7 responses to “Math Lesson #2: Life Cycle Assessments and Oilsands: don’t just say dirty oil, know what it means.”

  1. What should Canada’s position be on the EU and oilsands

    [...] Let’s start with what the FQD implementation directive does.  Lifecycle emissions benchmarks are speculative, since actual emissions will depend on how a specific barrel was produced, refined, stored, and combusted, what fuel sources were used to provide additional energy at each step of the process, and how by-products are used.  The FQD attempts to lower the regulatory burden on refiners by providing default factors for feedstocks used – if you are supplying gasoline derived entirely from conventional oil (you can look here to see where EU oil comes from) then your fuel is treated as having 87.5gCO2e/MJ, or 2.81kg/l.

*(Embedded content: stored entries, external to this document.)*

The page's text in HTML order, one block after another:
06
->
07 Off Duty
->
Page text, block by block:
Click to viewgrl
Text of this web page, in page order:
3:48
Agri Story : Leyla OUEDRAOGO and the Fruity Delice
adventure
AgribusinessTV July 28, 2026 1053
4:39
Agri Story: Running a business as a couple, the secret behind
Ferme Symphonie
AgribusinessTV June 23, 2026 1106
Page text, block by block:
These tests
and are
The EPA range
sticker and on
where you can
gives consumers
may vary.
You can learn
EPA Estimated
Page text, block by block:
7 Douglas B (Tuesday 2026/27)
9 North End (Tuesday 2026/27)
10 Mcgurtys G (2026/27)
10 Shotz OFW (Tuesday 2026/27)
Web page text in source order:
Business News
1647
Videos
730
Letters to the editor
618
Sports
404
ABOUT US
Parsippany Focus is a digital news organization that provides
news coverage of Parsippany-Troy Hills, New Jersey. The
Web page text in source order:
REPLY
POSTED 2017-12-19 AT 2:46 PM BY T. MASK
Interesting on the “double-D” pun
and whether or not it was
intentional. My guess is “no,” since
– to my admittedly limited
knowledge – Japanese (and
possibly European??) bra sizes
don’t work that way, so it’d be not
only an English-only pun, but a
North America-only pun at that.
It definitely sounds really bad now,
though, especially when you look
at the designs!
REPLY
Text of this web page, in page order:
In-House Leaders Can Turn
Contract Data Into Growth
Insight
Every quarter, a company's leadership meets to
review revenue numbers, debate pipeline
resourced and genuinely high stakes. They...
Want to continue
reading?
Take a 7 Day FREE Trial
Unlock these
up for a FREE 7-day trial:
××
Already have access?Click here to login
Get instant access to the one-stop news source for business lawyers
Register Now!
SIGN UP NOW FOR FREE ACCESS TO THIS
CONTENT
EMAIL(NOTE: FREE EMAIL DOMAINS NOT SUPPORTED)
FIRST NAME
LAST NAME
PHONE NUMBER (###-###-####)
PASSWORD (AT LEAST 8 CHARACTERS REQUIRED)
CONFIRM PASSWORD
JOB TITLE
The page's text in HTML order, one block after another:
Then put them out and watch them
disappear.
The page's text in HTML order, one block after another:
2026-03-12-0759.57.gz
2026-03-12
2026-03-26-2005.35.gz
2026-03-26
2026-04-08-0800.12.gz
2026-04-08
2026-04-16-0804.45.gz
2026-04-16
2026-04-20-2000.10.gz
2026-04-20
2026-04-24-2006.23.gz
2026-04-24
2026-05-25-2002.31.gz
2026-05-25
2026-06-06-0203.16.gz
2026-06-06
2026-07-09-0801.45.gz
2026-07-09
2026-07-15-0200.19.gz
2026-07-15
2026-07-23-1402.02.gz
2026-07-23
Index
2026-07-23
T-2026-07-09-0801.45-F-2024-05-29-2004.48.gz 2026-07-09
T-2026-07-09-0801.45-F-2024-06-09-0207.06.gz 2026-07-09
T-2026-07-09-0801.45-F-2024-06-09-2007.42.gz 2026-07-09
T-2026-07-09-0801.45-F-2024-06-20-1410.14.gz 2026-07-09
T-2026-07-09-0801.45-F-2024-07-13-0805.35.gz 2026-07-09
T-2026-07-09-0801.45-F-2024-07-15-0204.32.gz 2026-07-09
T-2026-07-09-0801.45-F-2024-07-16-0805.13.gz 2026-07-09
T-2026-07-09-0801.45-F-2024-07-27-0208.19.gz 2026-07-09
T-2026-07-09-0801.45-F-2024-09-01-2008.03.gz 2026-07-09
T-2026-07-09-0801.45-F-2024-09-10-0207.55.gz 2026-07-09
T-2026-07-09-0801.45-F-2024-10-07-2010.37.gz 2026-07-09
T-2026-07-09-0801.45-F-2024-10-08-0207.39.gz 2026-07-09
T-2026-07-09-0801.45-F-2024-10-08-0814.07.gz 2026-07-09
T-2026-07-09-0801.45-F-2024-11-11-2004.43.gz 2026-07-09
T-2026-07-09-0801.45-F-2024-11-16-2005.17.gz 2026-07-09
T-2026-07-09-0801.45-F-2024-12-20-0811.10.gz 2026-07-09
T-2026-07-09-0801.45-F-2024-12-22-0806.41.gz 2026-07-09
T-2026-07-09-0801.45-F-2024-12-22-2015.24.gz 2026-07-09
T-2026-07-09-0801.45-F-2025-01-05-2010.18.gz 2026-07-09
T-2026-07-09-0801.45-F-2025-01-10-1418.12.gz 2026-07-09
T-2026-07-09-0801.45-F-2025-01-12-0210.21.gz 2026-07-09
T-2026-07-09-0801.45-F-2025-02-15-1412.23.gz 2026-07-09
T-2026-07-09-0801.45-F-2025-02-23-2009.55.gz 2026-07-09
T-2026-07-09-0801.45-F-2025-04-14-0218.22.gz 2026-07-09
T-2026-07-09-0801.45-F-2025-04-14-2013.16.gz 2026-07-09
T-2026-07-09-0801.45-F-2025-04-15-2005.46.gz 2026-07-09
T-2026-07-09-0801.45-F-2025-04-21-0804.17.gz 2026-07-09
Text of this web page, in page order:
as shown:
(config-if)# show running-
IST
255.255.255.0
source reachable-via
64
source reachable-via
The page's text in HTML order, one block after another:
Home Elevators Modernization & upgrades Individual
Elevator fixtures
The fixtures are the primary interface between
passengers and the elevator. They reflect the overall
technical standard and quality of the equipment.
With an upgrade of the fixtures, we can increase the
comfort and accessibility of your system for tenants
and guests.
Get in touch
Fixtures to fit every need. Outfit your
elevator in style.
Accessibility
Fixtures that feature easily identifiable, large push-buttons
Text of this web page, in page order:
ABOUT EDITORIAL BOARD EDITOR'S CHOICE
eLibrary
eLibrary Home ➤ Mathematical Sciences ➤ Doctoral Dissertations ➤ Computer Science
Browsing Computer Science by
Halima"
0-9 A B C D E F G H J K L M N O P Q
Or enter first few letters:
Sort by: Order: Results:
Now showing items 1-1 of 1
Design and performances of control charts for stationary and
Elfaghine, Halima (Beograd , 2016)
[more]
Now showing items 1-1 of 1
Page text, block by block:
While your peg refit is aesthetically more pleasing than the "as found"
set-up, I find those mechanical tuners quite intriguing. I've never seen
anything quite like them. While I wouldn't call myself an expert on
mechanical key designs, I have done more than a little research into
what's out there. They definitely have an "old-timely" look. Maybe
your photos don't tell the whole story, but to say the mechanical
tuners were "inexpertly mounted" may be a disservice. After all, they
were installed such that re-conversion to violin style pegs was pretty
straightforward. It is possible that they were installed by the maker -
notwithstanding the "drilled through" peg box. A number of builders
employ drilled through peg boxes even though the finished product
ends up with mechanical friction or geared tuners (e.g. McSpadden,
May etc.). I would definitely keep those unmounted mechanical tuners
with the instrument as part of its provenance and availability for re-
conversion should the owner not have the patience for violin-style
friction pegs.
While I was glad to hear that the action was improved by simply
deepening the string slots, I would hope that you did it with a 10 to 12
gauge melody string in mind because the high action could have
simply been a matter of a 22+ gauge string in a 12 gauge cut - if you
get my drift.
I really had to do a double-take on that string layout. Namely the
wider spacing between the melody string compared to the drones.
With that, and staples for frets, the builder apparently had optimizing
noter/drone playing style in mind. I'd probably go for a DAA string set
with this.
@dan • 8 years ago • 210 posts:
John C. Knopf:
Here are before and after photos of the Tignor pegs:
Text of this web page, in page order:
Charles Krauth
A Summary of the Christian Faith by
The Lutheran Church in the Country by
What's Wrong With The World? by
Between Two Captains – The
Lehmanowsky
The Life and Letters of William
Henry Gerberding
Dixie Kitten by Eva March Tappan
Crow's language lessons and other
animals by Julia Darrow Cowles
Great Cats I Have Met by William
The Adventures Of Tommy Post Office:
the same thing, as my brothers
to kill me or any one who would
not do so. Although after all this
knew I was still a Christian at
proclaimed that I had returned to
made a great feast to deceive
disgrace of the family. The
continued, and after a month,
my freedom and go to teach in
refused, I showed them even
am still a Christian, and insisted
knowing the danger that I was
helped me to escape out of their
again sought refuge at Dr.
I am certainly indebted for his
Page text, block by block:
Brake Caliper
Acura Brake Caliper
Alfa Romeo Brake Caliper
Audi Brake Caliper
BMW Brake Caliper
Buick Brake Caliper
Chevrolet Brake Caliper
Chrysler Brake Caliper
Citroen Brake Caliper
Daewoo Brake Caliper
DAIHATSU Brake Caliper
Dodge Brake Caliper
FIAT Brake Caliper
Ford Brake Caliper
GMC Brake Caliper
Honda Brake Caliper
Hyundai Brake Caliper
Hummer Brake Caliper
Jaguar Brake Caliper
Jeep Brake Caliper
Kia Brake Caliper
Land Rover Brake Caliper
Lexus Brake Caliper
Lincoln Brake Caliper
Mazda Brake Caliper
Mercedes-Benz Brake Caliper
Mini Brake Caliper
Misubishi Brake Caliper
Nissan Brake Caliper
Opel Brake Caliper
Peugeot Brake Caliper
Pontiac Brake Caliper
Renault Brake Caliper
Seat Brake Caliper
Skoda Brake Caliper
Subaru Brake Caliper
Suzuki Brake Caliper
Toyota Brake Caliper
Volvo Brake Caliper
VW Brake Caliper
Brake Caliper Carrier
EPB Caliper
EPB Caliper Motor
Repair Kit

If you use oilsands crude as your refinery feedstock, then your default value is higher – 107 gCO2e/MJ or 3.44 kgCO2e/l.  If you are trying to reduce your kgCO2e/l, you can see where the incentives will lead you – toward fuels labeled conventional and away from fuels labeled oilsands. (You can look here for a math lesson on life cycle analysis.) [...]

  2. Dan Wolfe

    You know I can’t resist checking your math… Turns out the part I thought was wrong is right: 31 liters of gasoline to get a GJ of energy! Hard to believe that we only pay about $4 for the same energy in natural gas. Why is there not more of a push to natural gas in vehicles? I did find a mistake though, your intermediate number of 0.3216 GJ per litre of gasoline is off by a decimal place – it should be 32 MJ or 0.032GJ per litre of gasoline.